Work required: Images should not appear in the copy, yet every line of the listing below must be printed exactly.

Data provided:
◇ ◇ ◇ ◇

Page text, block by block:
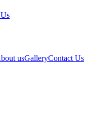
usGalleryContact Us
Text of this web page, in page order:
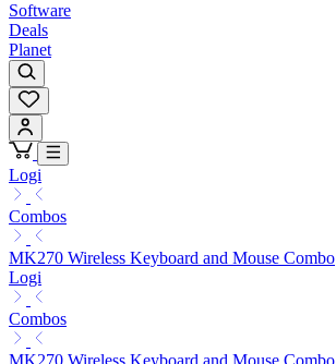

◇ ◇ ◇ ◇

Reply to the exercise:
Page text, block by block:
usGalleryContact Us
Text of this web page, in page order:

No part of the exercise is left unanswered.